Thursday, November 8, 2012
Meditations on 31 Years of Life
I’m writing this post before the anniversary of my birthday. I hope it will appear on the day I was actually born on that afternoon of the 8th November 1981. By the time you’re reading this, I’ll be 31 which is almost one third of a century.
I don’t know where I’ll be when this gets published on my blog. I might be eating, working or checking my messages. That’s what I expect to be doing on a Thursday afternoon at least. Indeed, as I’m involved in my work and other commitments I find that I’m always on the go. The tendency, of course, is to go through life without really engaging with the unfolding reality. Without being aware of that passing moment. Without realising that you have lost that point in life forever.
I return back to my birthday. It’s very easy to be distracted from focusing on what I should be writing about at times. Thoughts from the past, concerns about the future and my present situation appear to take over my life even now. I was born 31 years ago.
I am expected to remember this occasion.
Yet, how many of us wonder about what was there before you were born? Can we contemplate a time when we were not?
Of course, we have learned that there was a time before we were born. The time of our parents and all the generations that came before them. Each person, no matter how we might judge them today, had a role to play in our being here alive.
In my case, I must also be grateful for scientists who have permitted me to live until this age.
If these people hadn’t survived for one reason or another, I would NOT be here.
The birthday I celebrate and the celebrations of the birthday many others celebrate throughout the year is a testament to an infinite chain of events that arose out of a cycle of co-dependence.
I might dare look even further back in history and trace my origins back to the genesis of our galaxy and even to the point where the universe was created in the first place.
But, as I contemplate the mystery of my being, I am also mystified by the very creation of our universe. For, my experience of time is so short and finite and my knowledge so restricted and limited, that I can only refer to the beginning of time itself but, as I am a being in time, I cannot conceive of a timeless state.
I may be writing this for my own self, I admit. But, the point is simple.

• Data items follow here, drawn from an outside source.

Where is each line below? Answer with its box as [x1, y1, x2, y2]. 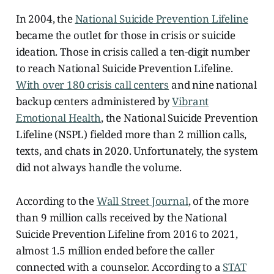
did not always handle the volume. [15, 160, 182, 175]
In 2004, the [15, 12, 75, 26]
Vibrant [172, 94, 209, 109]
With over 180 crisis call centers [15, 78, 169, 92]
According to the [15, 194, 97, 209]
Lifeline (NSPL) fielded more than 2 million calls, [15, 127, 247, 142]
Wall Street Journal [96, 194, 188, 209]
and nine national [169, 78, 257, 92]

As I reflect on my 31st birthday, I am humbled by the fact that I am born of a mother, a father. I am humbled because if it hadn’t been for the many people who came and went before...
If it hadn’t been for the way history has turned out..
If it hadn’t been for the birth of the Earth, the Sun and the solar system...
If it hadn’t been for the fact there was a universe to be in...
If it hadn’t been for life itself.
I WOULD NOT be here…
There’s no more to say.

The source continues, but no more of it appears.